Stored data entries
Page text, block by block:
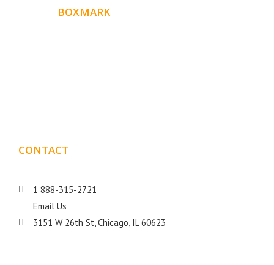
BOXMARK
CONTACT
1 888-315-2721
Email Us
3151 W 26th St, Chicago, IL 60623
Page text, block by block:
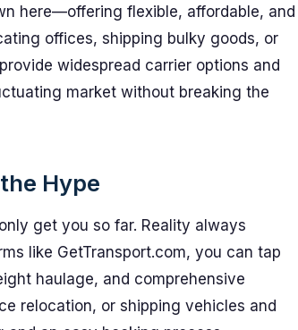
here—offering flexible, affordable, and
offices, shipping bulky goods, or
widespread carrier options and
market without breaking the
Hype
get you so far. Reality always
like GetTransport.com, you can tap
haulage, and comprehensive
relocation, or shipping vehicles and
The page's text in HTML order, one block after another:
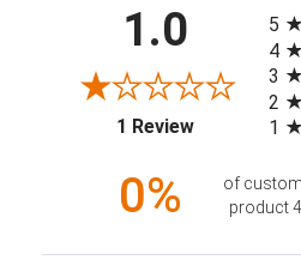
1.0
1 Review(opens in a
5
4
3
2
1
0%
of
product
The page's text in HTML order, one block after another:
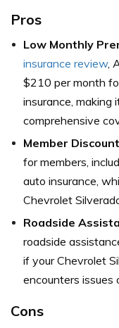
Pros
Low Monthly
insurance review,
$210 per month
insurance,
comprehensive
Member
for members,
auto insurance,
Chevrolet
Roadside
roadside
if your Chevrolet
encounters issues
Cons
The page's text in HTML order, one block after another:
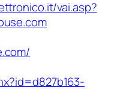
vai.asp?
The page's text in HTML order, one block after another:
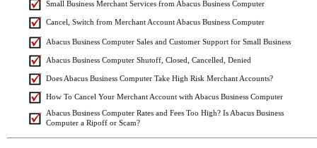
Small Business Merchant Services from Abacus Business Computer
Cancel, Switch from Merchant Account Abacus Business Computer
Abacus Business Computer Sales and Customer Support for Small Business
Abacus Business Computer Shutoff, Closed, Cancelled, Denied
Does Abacus Business Computer Take High Risk Merchant Accounts?
How To Cancel Your Merchant Account with Abacus Business Computer
Abacus Business Computer Rates and Fees Too High? Is Abacus Business
Computer a Ripoff or Scam?
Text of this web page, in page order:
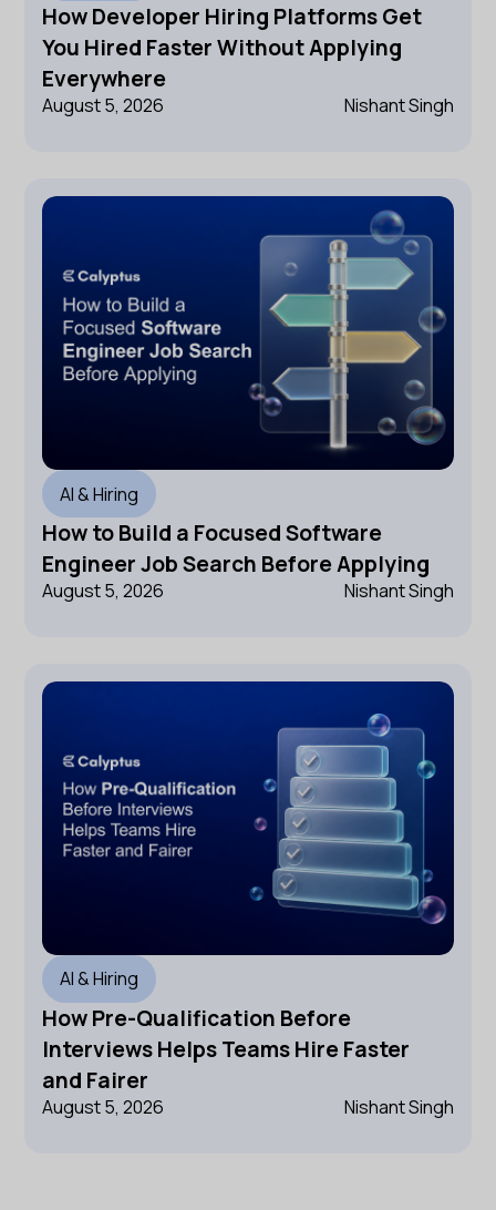
How Developer Hiring Platforms Get
You Hired Faster Without Applying
Everywhere
August 5, 2026 Nishant Singh
AI & Hiring
How to Build a Focused Software
Engineer Job Search Before Applying
August 5, 2026 Nishant Singh
AI & Hiring
How Pre-Qualification Before
Interviews Helps Teams Hire Faster
and Fairer
August 5, 2026 Nishant Singh
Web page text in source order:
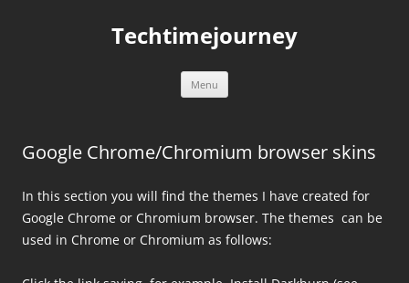
Techtimejourney
Menu
Google Chrome/Chromium browser skins
In this section you will find the themes I have created for
Google Chrome or Chromium browser. The themes can be
used in Chrome or Chromium as follows:

### [ACTIVITY]
The records above are to be repeated exactly, apart from their pictures.

### [EXERCISE RESULT]
Page text, block by block:
BOXMARK
CONTACT
1 888-315-2721
Email Us
3151 W 26th St, Chicago, IL 60623
Page text, block by block:
here—offering flexible, affordable, and
offices, shipping bulky goods, or
widespread carrier options and
market without breaking the
Hype
get you so far. Reality always
like GetTransport.com, you can tap
haulage, and comprehensive
relocation, or shipping vehicles and
The page's text in HTML order, one block after another:
1.0
1 Review(opens in a
5
4
3
2
1
0%
of
product
The page's text in HTML order, one block after another:
Pros
Low Monthly
insurance review,
$210 per month
insurance,
comprehensive
Member
for members,
auto insurance,
Chevrolet
Roadside
roadside
if your Chevrolet
encounters issues
Cons
The page's text in HTML order, one block after another:
vai.asp?
The page's text in HTML order, one block after another:
Small Business Merchant Services from Abacus Business Computer
Cancel, Switch from Merchant Account Abacus Business Computer
Abacus Business Computer Sales and Customer Support for Small Business
Abacus Business Computer Shutoff, Closed, Cancelled, Denied
Does Abacus Business Computer Take High Risk Merchant Accounts?
How To Cancel Your Merchant Account with Abacus Business Computer
Abacus Business Computer Rates and Fees Too High? Is Abacus Business
Computer a Ripoff or Scam?
Text of this web page, in page order:
How Developer Hiring Platforms Get
You Hired Faster Without Applying
Everywhere
August 5, 2026 Nishant Singh
AI & Hiring
How to Build a Focused Software
Engineer Job Search Before Applying
August 5, 2026 Nishant Singh
AI & Hiring
How Pre-Qualification Before
Interviews Helps Teams Hire Faster
and Fairer
August 5, 2026 Nishant Singh
Web page text in source order:
Techtimejourney
Menu
Google Chrome/Chromium browser skins
In this section you will find the themes I have created for
Google Chrome or Chromium browser. The themes can be
used in Chrome or Chromium as follows:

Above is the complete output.